Is the hash function used to store/retrieve the data DIFFERENT from a cryptographic hash function used in security applications for authentication like MD5, HMAC, SHA-1 etc...?

In what way(s) are they different?

  • How to write a hash function in C?
  • Is there some standard or guidelines to it?
  • How do we ensure that the output of a hash function i.e, index is not out of range?

It would be great if you could mention some good links to understand these better.

3
The range can be limited with the module (%) operator.tur1ng
The following page has several implementations of general purpose hash functions implemented in C (and many other languages): partow.net/programming/hashfunctions/index.htmlMatthieu N.

3 Answers

11
votes

A cryptographic hash emphasizes making it difficult for anybody to intentionally create a collision. For a hash table, the emphasis is normally on producing a reasonable spread of results quickly. As such, the two are usually quite different (in particular, a cryptographic hash is normally a lot slower).
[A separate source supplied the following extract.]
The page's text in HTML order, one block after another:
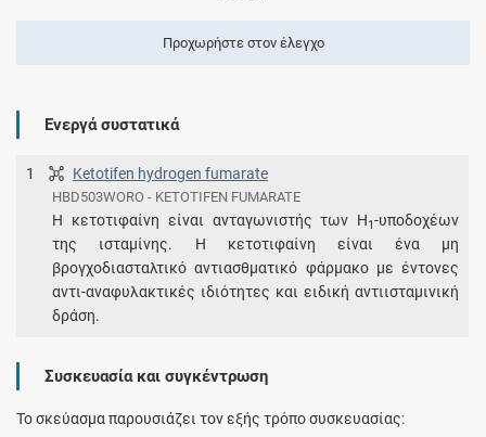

For a typical hash function, the result is limited only by the type -- e.g. if it returns a size_t, it's perfectly fine for it to return any possible size_t. It's up to you to reduce that output range to the size of your table (e.g. using the remainder of dividing by the size of your table, which should often be a prime number).

As an example, a fairly typical normal hash function might look something like:

// warning: untested code.
size_t hash(char const *input) { 

    const int ret_size = 32;
    size_t ret = 0x555555;
    const int per_char = 7;

    while (*input) { 
        ret ^= *input++;
        ret = ((ret << per_char) | (ret >> (ret_size - per_char));
   }
   return ret;
}

The basic idea here is to have every bit of the input string affect the result, and to (as quickly as possible) have every bit of the result affected by at least part of the input. Note that I'm not particularly recommending this as a great hash function -- only trying to illustrate some of the basics of what you're trying to accomplish.

4
votes

Bob Jenkins wrote an in-depth description of his good, if slightly outdated, hash function. The article has links to newer, better hash functions, but the writeup addresses the concerns of building a good one.

Also, most hash table implementations actually use an array of linked lists to resolve collisions. If you want to just use an array then the hash function needs to check for collisions and create a new hash index.

The cryptographic hash functions you mention could be used as hash functions for a hash table, but they are much slower than hash functions designed for a hash table. Speed makes brute force attacks easier.

0
votes

The design goals are different.

With cryptographic hash functions you want, for example, that the hash and the hash function cannot be used to determine the original data or any other data that would produce the same hash.

Hash functions used with hash tables & other data structures do not need such security properties. It's often enough if the hash function is fast and it will distribute the input set evenly into the set of possible hashes (to avoid unnecessary clustering / collisions).